Machine learning for the prediction of sepsis: a systematic review and meta-analysis of diagnostic test accuracy.

PURPOSE: Early clinical recognition of sepsis can be challenging. With the advancement of machine learning, promising real-time models to predict sepsis have emerged. We assessed their performance by carrying out a systematic review and meta-analysis. METHODS: A systematic search was performed in PubMed, Embase.com and Scopus. Studies targeting sepsis, severe sepsis or septic shock in any hospital setting were eligible for inclusion. The index test was any supervised machine learning model for real-time prediction of these conditions. Quality of evidence was assessed using the Grading of Recommendations Assessment, Development and Evaluation (GRADE) methodology, with a tailored Quality Assessment of Diagnostic Accuracy Studies (QUADAS-2) checklist to evaluate risk of bias. Models with a reported area under the curve of the receiver operating characteristic (AUROC) metric were meta-analyzed to identify strongest contributors to model performance.
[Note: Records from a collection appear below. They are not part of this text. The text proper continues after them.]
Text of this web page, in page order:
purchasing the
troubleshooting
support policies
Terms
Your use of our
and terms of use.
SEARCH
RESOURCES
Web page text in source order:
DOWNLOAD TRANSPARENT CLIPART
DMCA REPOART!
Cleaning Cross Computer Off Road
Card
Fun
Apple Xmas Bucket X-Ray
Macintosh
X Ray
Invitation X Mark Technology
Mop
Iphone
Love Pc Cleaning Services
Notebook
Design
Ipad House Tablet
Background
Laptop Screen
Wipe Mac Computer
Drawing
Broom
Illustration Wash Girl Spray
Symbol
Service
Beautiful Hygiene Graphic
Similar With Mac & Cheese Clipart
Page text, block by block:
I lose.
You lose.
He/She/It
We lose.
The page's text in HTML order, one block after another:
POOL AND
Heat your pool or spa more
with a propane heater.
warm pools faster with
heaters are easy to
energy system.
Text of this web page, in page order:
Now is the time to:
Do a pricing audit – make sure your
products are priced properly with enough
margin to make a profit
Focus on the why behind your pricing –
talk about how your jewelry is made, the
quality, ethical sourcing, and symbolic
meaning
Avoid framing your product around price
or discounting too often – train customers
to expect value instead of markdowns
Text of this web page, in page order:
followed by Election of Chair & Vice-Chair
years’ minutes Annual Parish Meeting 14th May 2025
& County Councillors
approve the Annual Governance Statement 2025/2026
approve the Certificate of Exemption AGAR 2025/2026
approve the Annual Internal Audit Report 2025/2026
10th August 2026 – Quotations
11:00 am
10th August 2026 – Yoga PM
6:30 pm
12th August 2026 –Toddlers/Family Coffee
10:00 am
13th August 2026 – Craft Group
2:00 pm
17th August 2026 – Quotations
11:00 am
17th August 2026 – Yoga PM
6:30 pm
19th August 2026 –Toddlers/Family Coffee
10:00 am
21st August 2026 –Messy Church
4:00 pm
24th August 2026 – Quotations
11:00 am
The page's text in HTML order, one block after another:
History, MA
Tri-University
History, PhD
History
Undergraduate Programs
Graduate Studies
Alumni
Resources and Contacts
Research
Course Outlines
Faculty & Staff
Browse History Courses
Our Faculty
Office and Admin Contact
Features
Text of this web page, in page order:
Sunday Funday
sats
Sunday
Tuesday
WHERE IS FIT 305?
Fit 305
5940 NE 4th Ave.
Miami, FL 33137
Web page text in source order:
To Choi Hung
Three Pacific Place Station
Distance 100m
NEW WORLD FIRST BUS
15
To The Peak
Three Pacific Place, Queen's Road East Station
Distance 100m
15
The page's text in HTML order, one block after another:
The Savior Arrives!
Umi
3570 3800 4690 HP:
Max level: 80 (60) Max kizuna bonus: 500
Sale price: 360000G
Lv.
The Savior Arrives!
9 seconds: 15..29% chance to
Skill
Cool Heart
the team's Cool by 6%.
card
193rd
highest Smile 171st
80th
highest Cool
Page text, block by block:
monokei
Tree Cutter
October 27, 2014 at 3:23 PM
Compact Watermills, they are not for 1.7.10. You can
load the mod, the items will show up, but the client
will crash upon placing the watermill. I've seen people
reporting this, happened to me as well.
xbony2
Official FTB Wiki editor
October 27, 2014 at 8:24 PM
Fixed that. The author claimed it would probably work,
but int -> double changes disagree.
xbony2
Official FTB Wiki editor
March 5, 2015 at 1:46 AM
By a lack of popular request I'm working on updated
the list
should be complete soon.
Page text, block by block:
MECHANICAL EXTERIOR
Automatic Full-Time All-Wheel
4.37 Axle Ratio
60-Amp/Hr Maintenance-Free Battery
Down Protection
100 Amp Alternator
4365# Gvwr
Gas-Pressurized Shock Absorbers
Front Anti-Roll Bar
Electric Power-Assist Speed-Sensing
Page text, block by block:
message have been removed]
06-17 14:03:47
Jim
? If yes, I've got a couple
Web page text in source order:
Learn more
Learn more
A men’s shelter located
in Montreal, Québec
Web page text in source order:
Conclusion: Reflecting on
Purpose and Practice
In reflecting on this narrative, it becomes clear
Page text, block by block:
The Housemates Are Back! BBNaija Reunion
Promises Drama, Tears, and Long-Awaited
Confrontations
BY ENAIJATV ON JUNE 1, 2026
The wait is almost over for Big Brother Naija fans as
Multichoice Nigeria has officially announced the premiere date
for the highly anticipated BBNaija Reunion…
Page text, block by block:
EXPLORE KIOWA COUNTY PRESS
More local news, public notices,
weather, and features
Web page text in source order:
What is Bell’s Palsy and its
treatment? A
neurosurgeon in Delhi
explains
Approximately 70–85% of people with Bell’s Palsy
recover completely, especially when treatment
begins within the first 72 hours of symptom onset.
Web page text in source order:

RESULTS: After screening, a total of 28 papers were eligible for synthesis, from which 130 models were extracted. The majority of papers were developed in the intensive care unit (ICU, n = 15; 54%), followed by hospital wards (n = 7; 25%), the emergency department (ED, n = 4; 14%) and all of these settings (n = 2; 7%). For the prediction of sepsis, diagnostic test accuracy assessed by the AUROC ranged from 0.68-0.99 in the ICU, to 0.96-0.98 in-hospital and 0.87 to 0.97 in the ED. Varying sepsis definitions limit pooling of the performance across studies. Only three papers clinically implemented models with mixed results. In the multivariate analysis, temperature, lab values, and model type contributed most to model performance. CONCLUSION: This systematic review and meta-analysis show that on retrospective data, individual machine learning models can accurately predict sepsis onset ahead of time. Although they present alternatives to traditional scoring systems, between-study heterogeneity limits the assessment of pooled results. Systematic reporting and clinical implementation studies are needed to bridge the gap between bytes and bedside.